Sept. 19 (Bloomberg) -- As it stands, the rest of us will be paying much money over a long time for the greed and bad judgment of those who melted down the economy.

Hundreds of billions of taxpayer dollars are propping up firms that a relative few money lenders and Wall Street wizards ruined.

The real kick in the teeth is that the executives who inflicted all this financial pain, who forced unprecedented government takeovers, walk away with hundreds of millions of dollars. It's up to us -- innocent little us -- to dig into our pockets, into our futures and into our children's futures to fix their spectacular errors.

Stanley O'Neal took a $161 million package last year when he left Merrill Lynch & Co. (remember Merrill Lynch?), even without a severance package in the mix. Angelo Mozilo, founder and top executive at Countrywide Financial Corp., reaped almost $122 million during 2007 in stock options alone.
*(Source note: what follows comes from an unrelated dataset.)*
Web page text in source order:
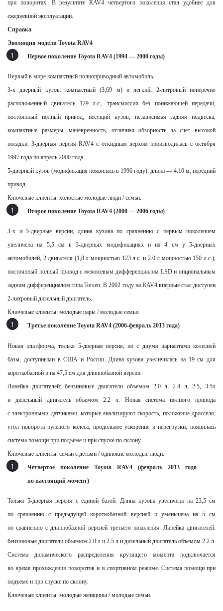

For a mere three months at the helm of American International Group Inc., Chief Executive Officer Robert Willumstad gets a $7 million package.

Toss the rascals in jail. Criminal prosecution allows the government to seize ill-gotten gains. Snip the straps off those golden parachutes and grab them. Take over bank accounts, investment accounts, mansions, private planes and yachts.

39 comments:

Anonymous said...

http://www.independent.co.uk/news/business/news/fury-at-25bn-bonus-for-lehmans-new-york-staff-937560.html

Up to 10,000 staff at the New York office of the bankrupt investment bank Lehman Brothers will share a bonus pool set aside for them that is worth $2.5bn (£1.4bn), Barclays Bank, which is buying the business, confirmed last night.

Divided equally, that's $250,000 per person.I have to laugh at this. If i don't I'm going to go and start shooting these bastards.. LMAO..Set aside .5 billion for bonuses before you file for bankruptcy.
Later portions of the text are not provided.